Regardless, there are several regulatory and technical issues which seem to elude definitive answer. Although Munsell has issued at least three new versions of its charts since 1975, federal references, when specific, only identify the 1975 edition (U.S. Army Corps of Engineers, 1987). Does that negate use of the newer editions? This becomes a relevant question, particularly when we know that Munsell books over four years old are unreliable, and that the 1975 Munsell edition has now been out-of-print for fifteen years. The EarthColors book is new, and I have encountered no regulatory references to it in my research. In particularly formal or controversial analyses, does one favor one chart manufacturer over another?

Further, the issue of color chip discrepancies which I identify, and which have been previously documented by Stephen Kunz (Kunz, 1997), present a technical dilemma. At this date I have not encountered literature which reports objective measurements of the accuracy of color chips made by any of these firms. We do not know whether the errors are exclusively Munsells, or whether they are common to both firms. The manufacturing tolerances for these chips, regardless of the individual manufacturer, must be consistent and reliable. The shelf-life for the books must be well-known, and stressed in the publishers literature.

At ninety-five dollars a book from either company, most of us will tend to replace the books only after damage or extensive use. If the editions become worthless after measurable periods of exposure to the elements, we will replace them sooner if we have been so informed. But these questions cannot be left unansweredtoo much regulatory resource definition now focuses on the minutiae of soil color. The more controversial sites tend to depend on interpretive particulars, and many of us have seen wetland lines shift from five to 50 feet because a soil was a 3/2, and not a 3/3. Using color books which vary in their manufacturing tolerances by as much as a chroma is simply unacceptable.

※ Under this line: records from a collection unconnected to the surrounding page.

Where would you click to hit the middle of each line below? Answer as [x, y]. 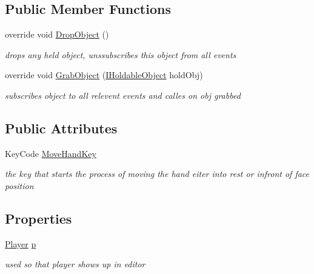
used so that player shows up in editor [75, 264]
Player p [21, 243]
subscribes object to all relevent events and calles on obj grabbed [123, 95]
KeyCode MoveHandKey [51, 153]
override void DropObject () [57, 34]
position [19, 185]
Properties [38, 218]
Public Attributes [61, 128]
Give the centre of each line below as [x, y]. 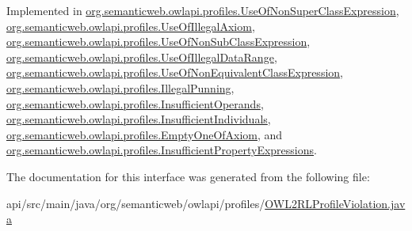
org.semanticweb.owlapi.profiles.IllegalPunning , [120, 87]
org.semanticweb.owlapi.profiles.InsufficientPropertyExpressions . [162, 150]
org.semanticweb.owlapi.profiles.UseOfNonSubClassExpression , [158, 42]
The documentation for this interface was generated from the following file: [188, 176]
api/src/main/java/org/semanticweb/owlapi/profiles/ [136, 203]
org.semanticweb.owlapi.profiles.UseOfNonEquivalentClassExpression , [175, 72]
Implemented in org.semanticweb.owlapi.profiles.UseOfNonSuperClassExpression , [203, 10]
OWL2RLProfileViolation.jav [335, 203]

At the least, soil and wetland scientists must be cognizant that these color books are not infallible. Ideally, an independent group or laboratory should publish a carefully calibrated color chart key that could be used as a master or a baseline for periodic comparisons to field color books. I would suggest the key be printed to tolerances that would vary no more than 0.25 chroma units. The key could be kept in light-safe storage, and used to establish the so-called freshness of the working books. Lacking such a tool, we must expect the publishers themselves to set these standards, and to consistently reproduce them with every edition. The books should still be periodically examined for accuracy by a nonprofit group or university, with testing results published in widely distributed literature.


REFERENCES:

Color Communications, Inc. 1997. EarthColors Soil Color Book. Color Communications, Chicago, IL.

Goldstein, Jill, Marketing Director of Color Communications, Inc.. June, 1998. Correspondence to the author with product attachments.

Kunz, Stephen. 1997. Soil Color Charts: The Rest of the Story. Wetland Journal. 9 (4):8-12 pp.

MacBeth Division of Kollmorgen Instruments Corp. 1990. Munsell Soil Color Charts, 1990 edition. Baltimore, MD.

MacBeth Division of Kollmorgen Instruments Corp. 1994. Munsell Soil Color Charts , 1994 edition. Baltimore, MD.

U.S. Army Corps of Engineers. 1987. Corps of Engineers Wetlands Delineation Manual. Waterways Experiment Station, Vicksburg, MS.